:: YOUR OBJECTIVE ::
No pictures, nothing altered: return the data below.

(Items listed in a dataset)
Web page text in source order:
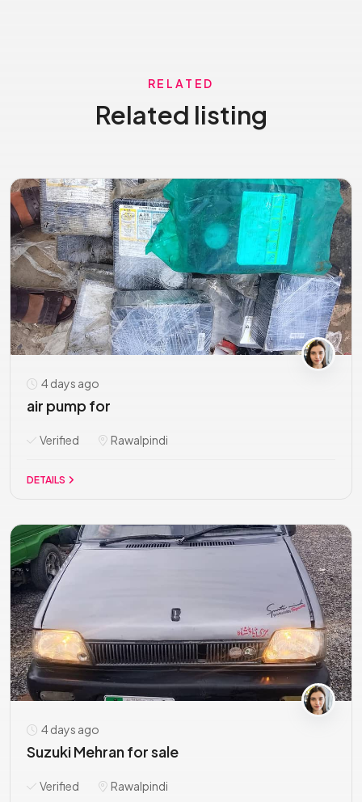
RELATED
Related listing
4 days ago
air pump for
Verified Rawalpindi
DETAILS
4 days ago
Suzuki Mehran for sale
Verified Rawalpindi
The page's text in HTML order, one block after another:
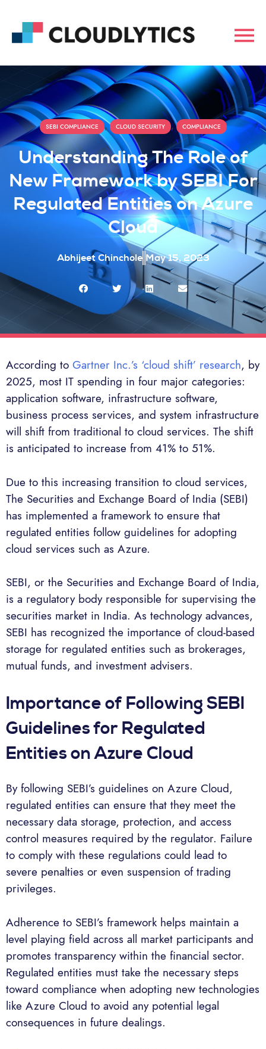
SEBI COMPLIANCE , CLOUD SECURITY , COMPLIANCE
Understanding The Role of
New Framework by SEBI For
Regulated Entities on Azure
Cloud
Abhijeet Chinchole May 15, 2023
According to Gartner Inc.’s ‘cloud shift’ research, by
2025, most IT spending in four major categories:
application software, infrastructure software,
business process services, and system infrastructure
will shift from traditional to cloud services. The shift
is anticipated to increase from 41% to 51%.
Due to this increasing transition to cloud services,
The Securities and Exchange Board of India (SEBI)
has implemented a framework to ensure that
regulated entities follow guidelines for adopting
cloud services such as Azure.
SEBI, or the Securities and Exchange Board of India,
is a regulatory body responsible for supervising the
securities market in India. As technology advances,
SEBI has recognized the importance of cloud-based
storage for regulated entities such as brokerages,
mutual funds, and investment advisers.
Importance of Following SEBI
Guidelines for Regulated
Entities on Azure Cloud
By following SEBI’s guidelines on Azure Cloud,
regulated entities can ensure that they meet the
necessary data storage, protection, and access
control measures required by the regulator. Failure
to comply with these regulations could lead to
severe penalties or even suspension of trading
privileges.
Adherence to SEBI’s framework helps maintain a
level playing field across all market participants and
promotes transparency within the financial sector.
Regulated entities must take the necessary steps
toward compliance when adopting new technologies
like Azure Cloud to avoid any potential legal
consequences in future dealings.
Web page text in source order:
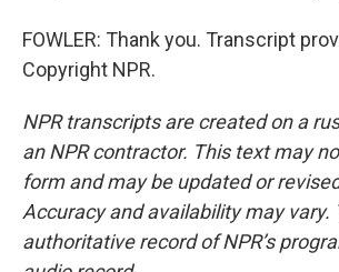
FOWLER: Thank you. Transcript
Copyright NPR.
NPR transcripts are created on a
an NPR contractor. This text may
form and may be updated or
Accuracy and availability may vary.
authoritative record of NPR’s
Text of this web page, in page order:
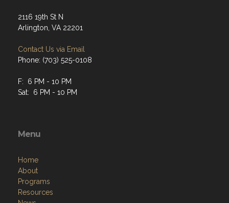
2116 19th St N
Arlington, VA 22201
Contact Us via Email
Phone: (703) 525-0108
F: 6 PM - 10 PM
Sat: 6 PM - 10 PM
Menu
Home
About
Programs
Resources
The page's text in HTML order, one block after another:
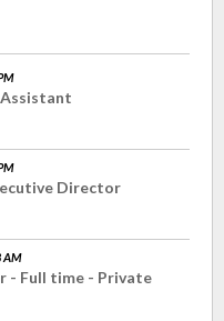
Director
AM
- Full time - Private
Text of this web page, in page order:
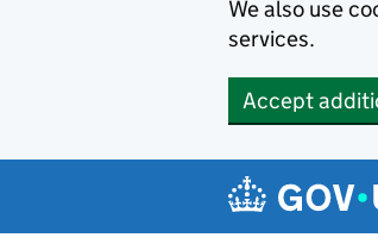
We also use
services.
Accept
Navigation
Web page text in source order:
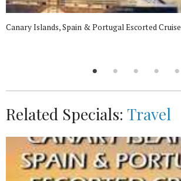
Canary Islands, Spain & Portugal Escorted Cruise
Related Specials: Travel
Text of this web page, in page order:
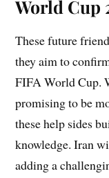
World Cup
These future
they aim to
FIFA World Cup.
promising to be
these help sides
knowledge. Iran
adding a
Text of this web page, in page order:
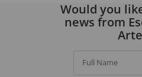
Would you
news from
Full Name
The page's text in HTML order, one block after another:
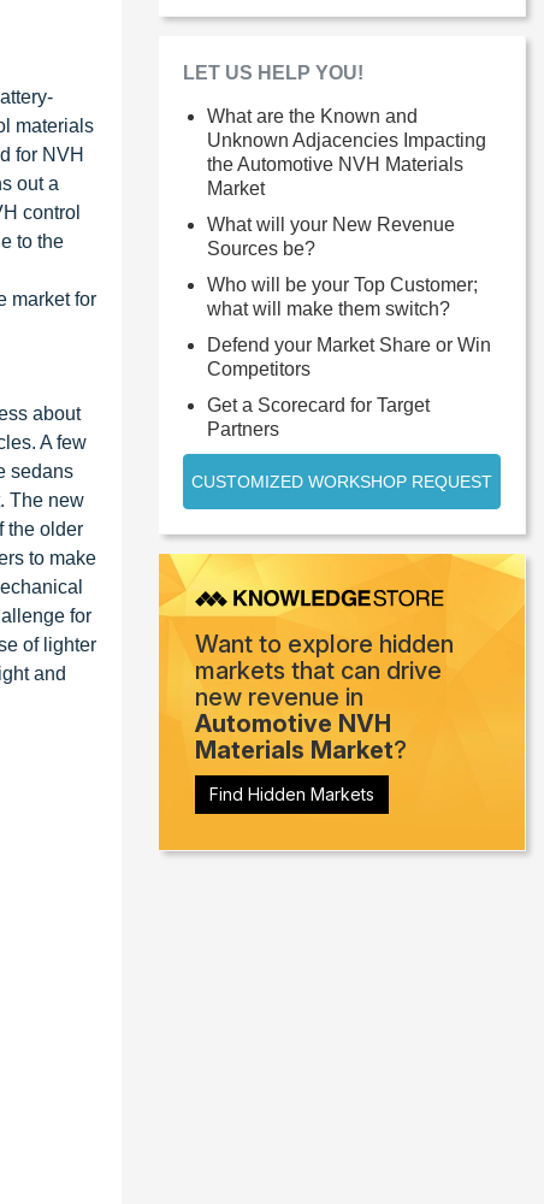
materials
for NVH
out a
control
to the
market for
about
A few
sedans
The new
the older
to make
for
of lighter
and
LET US HELP YOU!
What are the Known and
Unknown Adjacencies Impacting
the Automotive NVH Materials
Market
What will your New Revenue
Sources be?
Who will be your Top Customer;
what will make them switch?
Defend your Market Share or Win
Competitors
Get a Scorecard for Target
Partners
CUSTOMIZED WORKSHOP REQUEST
Want to explore hidden
markets that can drive
new revenue in
Automotive NVH
Materials Market?
Find Hidden Markets
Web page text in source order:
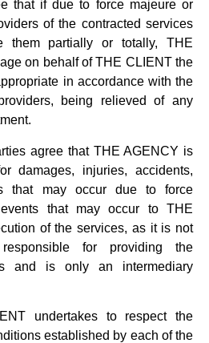
that if due to force majeure or
of the contracted services
them partially or totally, THE
on behalf of THE CLIENT the
in accordance with the
being relieved of any
agree that THE AGENCY is
damages, injuries, accidents,
that may occur due to force
that may occur to THE
of the services, as it is not
for providing the
and is only an intermediary
undertakes to respect the
established by each of the
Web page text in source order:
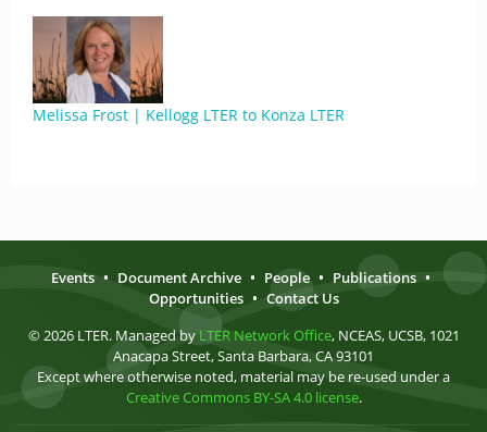
Melissa Frost | Kellogg LTER to Konza LTER
Events • Document Archive • People • Publications •
Opportunities • Contact Us
© 2026 LTER. Managed by LTER Network Office, NCEAS, UCSB, 1021
Anacapa Street, Santa Barbara, CA 93101
Except where otherwise noted, material may be re-used under a
Creative Commons BY-SA 4.0 license.
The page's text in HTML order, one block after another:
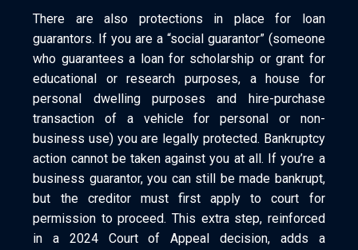
There are also protections in place for loan
guarantors. If you are a “social guarantor” (someone
who guarantees a loan for scholarship or grant for
educational or research purposes, a house for
personal dwelling purposes and hire-purchase
transaction of a vehicle for personal or non-
business use) you are legally protected. Bankruptcy
action cannot be taken against you at all. If you’re a
business guarantor, you can still be made bankrupt,
but the creditor must first apply to court for
permission to proceed. This extra step, reinforced
in a 2024 Court of Appeal decision, adds a
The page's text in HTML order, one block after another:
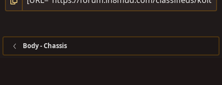
Body - Chassis
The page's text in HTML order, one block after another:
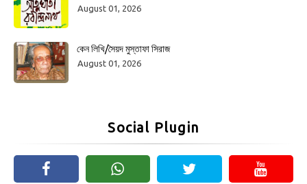
August 01, 2026
কেন লিখি/সৈয়দ মুস্তাফা সিরাজ
August 01, 2026
Social Plugin
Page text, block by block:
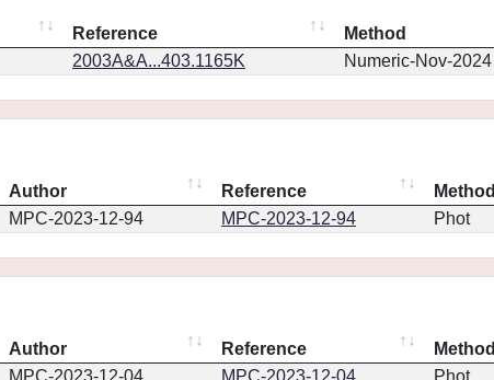
Reference
Method
2003A&A...403.1165K Numeric-Nov-2024
Author Reference
Method
MPC-2023-12-94 MPC-2023-12-94 Phot
Author Reference
Method
MPC-2023-12-04 MPC-2023-12-04 Phot
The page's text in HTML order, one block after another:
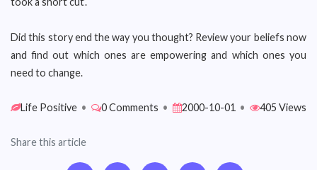
Did this story end the way you thought? Review your beliefs now
and find out which ones are empowering and which ones you
need to change.
Life Positive • 0 Comments • 2000-10-01 • 405 Views
Share this article
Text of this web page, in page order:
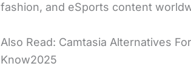
fashion, and eSports content
Also Read: Camtasia Alternatives
Know2025
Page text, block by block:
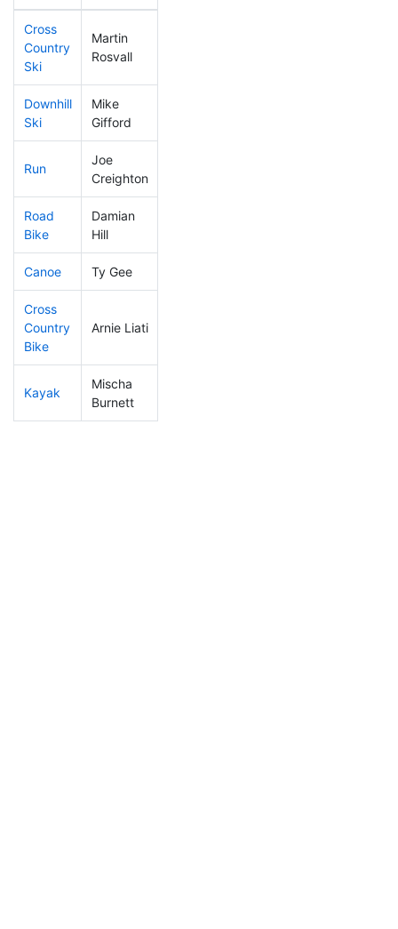
Cross
Country
Ski
Martin
Rosvall
Downhill
Ski
Mike
Gifford
Run
Joe
Creighton
Road
Bike
Damian
Hill
Canoe Ty Gee
Cross
Country
Bike
Arnie Liati
Kayak
Mischa
Burnett
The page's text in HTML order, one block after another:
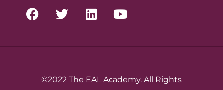
©2022 The EAL Academy. All Rights
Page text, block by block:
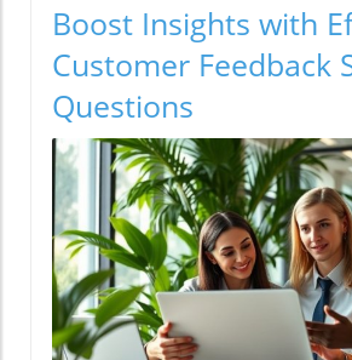
Boost Insights with
Customer Feedback
Questions
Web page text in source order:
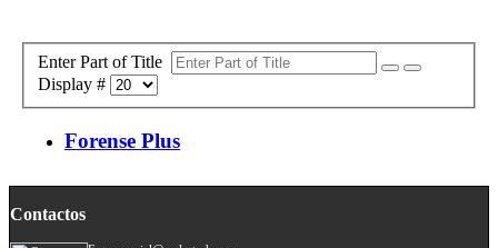
Enter Part of Title
Display #
Forense Plus
Contactos

:: ANSWER BOX ::
Web page text in source order:
RELATED
Related listing
4 days ago
air pump for
Verified Rawalpindi
DETAILS
4 days ago
Suzuki Mehran for sale
Verified Rawalpindi
The page's text in HTML order, one block after another:
SEBI COMPLIANCE , CLOUD SECURITY , COMPLIANCE
Understanding The Role of
New Framework by SEBI For
Regulated Entities on Azure
Cloud
Abhijeet Chinchole May 15, 2023
According to Gartner Inc.’s ‘cloud shift’ research, by
2025, most IT spending in four major categories:
application software, infrastructure software,
business process services, and system infrastructure
will shift from traditional to cloud services. The shift
is anticipated to increase from 41% to 51%.
Due to this increasing transition to cloud services,
The Securities and Exchange Board of India (SEBI)
has implemented a framework to ensure that
regulated entities follow guidelines for adopting
cloud services such as Azure.
SEBI, or the Securities and Exchange Board of India,
is a regulatory body responsible for supervising the
securities market in India. As technology advances,
SEBI has recognized the importance of cloud-based
storage for regulated entities such as brokerages,
mutual funds, and investment advisers.
Importance of Following SEBI
Guidelines for Regulated
Entities on Azure Cloud
By following SEBI’s guidelines on Azure Cloud,
regulated entities can ensure that they meet the
necessary data storage, protection, and access
control measures required by the regulator. Failure
to comply with these regulations could lead to
severe penalties or even suspension of trading
privileges.
Adherence to SEBI’s framework helps maintain a
level playing field across all market participants and
promotes transparency within the financial sector.
Regulated entities must take the necessary steps
toward compliance when adopting new technologies
like Azure Cloud to avoid any potential legal
consequences in future dealings.
Web page text in source order:
FOWLER: Thank you. Transcript
Copyright NPR.
NPR transcripts are created on a
an NPR contractor. This text may
form and may be updated or
Accuracy and availability may vary.
authoritative record of NPR’s
Text of this web page, in page order:
2116 19th St N
Arlington, VA 22201
Contact Us via Email
Phone: (703) 525-0108
F: 6 PM - 10 PM
Sat: 6 PM - 10 PM
Menu
Home
About
Programs
Resources
The page's text in HTML order, one block after another:
Director
AM
- Full time - Private
Text of this web page, in page order:
We also use
services.
Accept
Navigation
Web page text in source order:
Canary Islands, Spain & Portugal Escorted Cruise
Related Specials: Travel
Text of this web page, in page order:
World Cup
These future
they aim to
FIFA World Cup.
promising to be
these help sides
knowledge. Iran
adding a
Text of this web page, in page order:
Would you
news from
Full Name
The page's text in HTML order, one block after another:
materials
for NVH
out a
control
to the
market for
about
A few
sedans
The new
the older
to make
for
of lighter
and
LET US HELP YOU!
What are the Known and
Unknown Adjacencies Impacting
the Automotive NVH Materials
Market
What will your New Revenue
Sources be?
Who will be your Top Customer;
what will make them switch?
Defend your Market Share or Win
Competitors
Get a Scorecard for Target
Partners
CUSTOMIZED WORKSHOP REQUEST
Want to explore hidden
markets that can drive
new revenue in
Automotive NVH
Materials Market?
Find Hidden Markets
Web page text in source order:
that if due to force majeure or
of the contracted services
them partially or totally, THE
on behalf of THE CLIENT the
in accordance with the
being relieved of any
agree that THE AGENCY is
damages, injuries, accidents,
that may occur due to force
that may occur to THE
of the services, as it is not
for providing the
and is only an intermediary
undertakes to respect the
established by each of the
Web page text in source order:
Melissa Frost | Kellogg LTER to Konza LTER
Events • Document Archive • People • Publications •
Opportunities • Contact Us
© 2026 LTER. Managed by LTER Network Office, NCEAS, UCSB, 1021
Anacapa Street, Santa Barbara, CA 93101
Except where otherwise noted, material may be re-used under a
Creative Commons BY-SA 4.0 license.
The page's text in HTML order, one block after another:
There are also protections in place for loan
guarantors. If you are a “social guarantor” (someone
who guarantees a loan for scholarship or grant for
educational or research purposes, a house for
personal dwelling purposes and hire-purchase
transaction of a vehicle for personal or non-
business use) you are legally protected. Bankruptcy
action cannot be taken against you at all. If you’re a
business guarantor, you can still be made bankrupt,
but the creditor must first apply to court for
permission to proceed. This extra step, reinforced
in a 2024 Court of Appeal decision, adds a
The page's text in HTML order, one block after another:
Body - Chassis
The page's text in HTML order, one block after another:
August 01, 2026
কেন লিখি/সৈয়দ মুস্তাফা সিরাজ
August 01, 2026
Social Plugin
Page text, block by block:
Reference
Method
2003A&A...403.1165K Numeric-Nov-2024
Author Reference
Method
MPC-2023-12-94 MPC-2023-12-94 Phot
Author Reference
Method
MPC-2023-12-04 MPC-2023-12-04 Phot
The page's text in HTML order, one block after another:
Did this story end the way you thought? Review your beliefs now
and find out which ones are empowering and which ones you
need to change.
Life Positive • 0 Comments • 2000-10-01 • 405 Views
Share this article
Text of this web page, in page order:
fashion, and eSports content
Also Read: Camtasia Alternatives
Know2025
Page text, block by block:
Cross
Country
Ski
Martin
Rosvall
Downhill
Ski
Mike
Gifford
Run
Joe
Creighton
Road
Bike
Damian
Hill
Canoe Ty Gee
Cross
Country
Bike
Arnie Liati
Kayak
Mischa
Burnett
The page's text in HTML order, one block after another:
©2022 The EAL Academy. All Rights
Page text, block by block:
Boost Insights with
Customer Feedback
Questions
Web page text in source order:
Enter Part of Title
Display #
Forense Plus
Contactos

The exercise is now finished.